Background: Fumarate hydratase-deficient renal cell carcinoma (FHRCC) is an aggressive carcinoma that typically presents as advanced-stage disease. Prompt recognition of FHRCC is critical for appropriate clinical care and genetic counseling for patients and family members. However, diagnosing FHRCC from cytology specimens is challenging, with limited characterization and no reports describing prospectively identified cases.

Methods: Cytology fine-needle aspiration (FNA) cases diagnosed as FHRCC were reviewed, including two prospectively identified cases.

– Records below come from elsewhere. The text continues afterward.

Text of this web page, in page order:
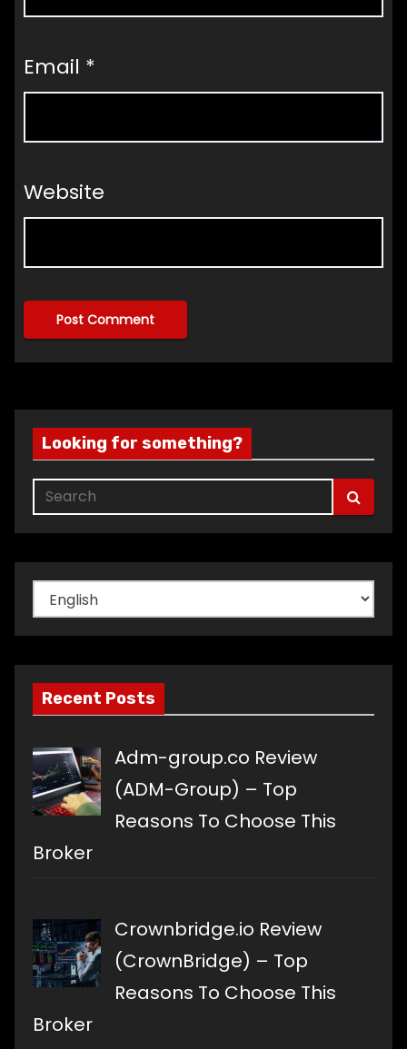
Email *
Website
Looking for something?
Choose
a
language
Recent Posts
Adm-group.co Review
(ADM-Group) – Top
Reasons To Choose This
Broker
Crownbridge.io Review
(CrownBridge) – Top
Reasons To Choose This
Broker
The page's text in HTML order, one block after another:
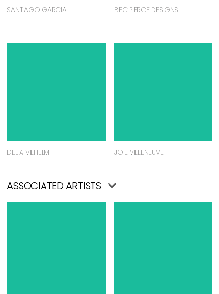
SANTIAGO GARCIA BEC PIERCE DESIGNS
DELIA VILHELM JOIE VILLENEUVE
ASSOCIATED ARTISTS
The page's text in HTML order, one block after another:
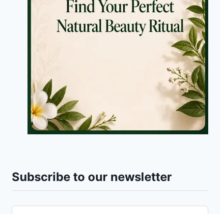
Subscribe to our newsletter
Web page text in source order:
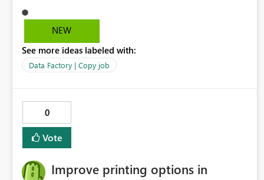
NEW
See more ideas labeled with:
Data Factory | Copy job
0
Vote
Improve printing options in
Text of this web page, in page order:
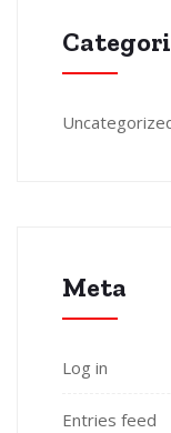
Meta
Log in
Entries feed
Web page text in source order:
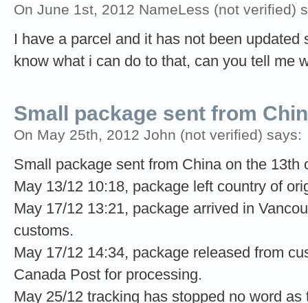
On June 1st, 2012 NameLess (not verified)
I have a parcel and it has not been
know what i can do to that, can you tell me
Small package sent from
On May 25th, 2012 John (not verified) says:
Small package sent from China on the 13th
May 13/12 10:18, package left country of
May 17/12 13:21, package arrived in
customs.
May 17/12 14:34, package released from
Canada Post for processing.
May 25/12 tracking has stopped no word

Results: Five cases of FHRCC diagnosed by FNA cytology were identified in five unique patients. The cytologic samples included four FNAs with core biopsy and one FNA with cell block. Biopsy sites included kidney (n = 1), chest wall (n = 1), omentum (n = 1), lung (n = 1), and cervical lymph node (n = 1). All cases demonstrated cytologically malignant epithelial cells characterized by enlarged, round nuclei with variable pleomorphism, irregular nuclear membranes, prominent nucleoli, and moderate-to-abundant amounts of cytoplasm. Perinucleolar halos characterized by chromatin margination and pallor around macronucleoli were seen in all cases. Cytologic features not previously described included cytoplasmic macrovacuoles and eosinophilic globules, cytophagocytosis, and floral groups. Papillary architecture was rarely present on aspirate smears. Cell block sections showed variable architectural patterns. By immunohistochemistry, FH was definitively lost in three of five cases (60%), and 2-succinocysteine was positive in all 5 cases (100%).

Conclusions: Cytologic specimens of FHRCC demonstrate salient cytomorphologic features that can support their initial diagnosis. Confirmatory immunohistochemical testing using a dual panel of fumarate hydratase and 2-succinocysteine is recommended for the diagnosis in limited biopsy samples.